_Task directions_
Copy the entries without a single change. Pictures should be dropped.

----- Supplied information -----

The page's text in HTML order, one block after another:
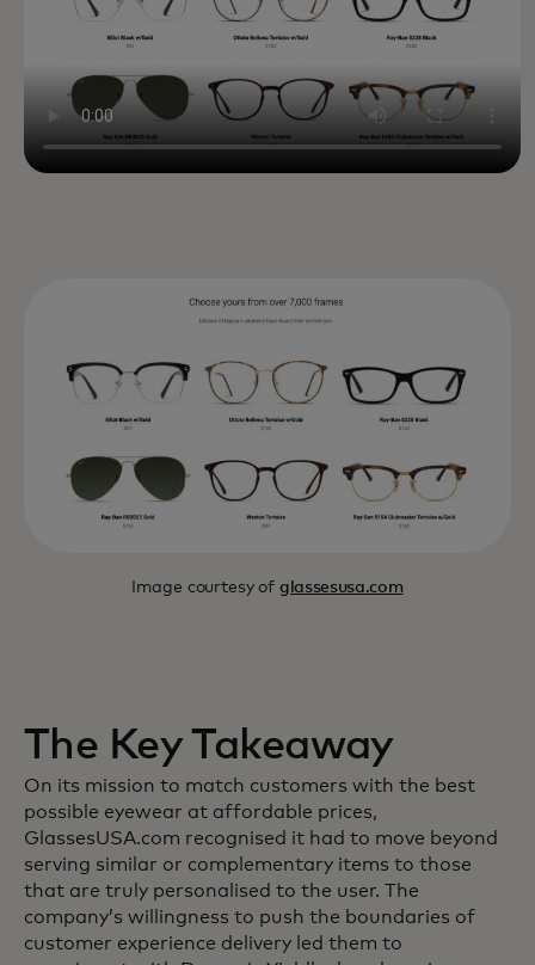
Image courtesy of glassesusa.com
The Key Takeaway
On its mission to match customers with the best
possible eyewear at affordable prices,
GlassesUSA.com recognised it had to move beyond
serving similar or complementary items to those
that are truly personalised to the user. The
company’s willingness to push the boundaries of
customer experience delivery led them to
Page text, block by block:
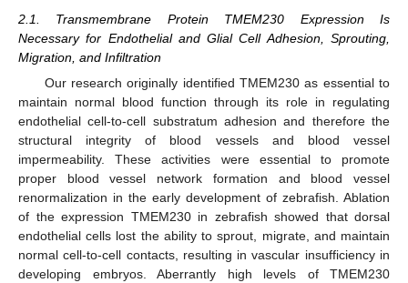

-----

_Final answer_
The page's text in HTML order, one block after another:
Image courtesy of glassesusa.com
The Key Takeaway
On its mission to match customers with the best
possible eyewear at affordable prices,
GlassesUSA.com recognised it had to move beyond
serving similar or complementary items to those
that are truly personalised to the user. The
company’s willingness to push the boundaries of
customer experience delivery led them to
Page text, block by block:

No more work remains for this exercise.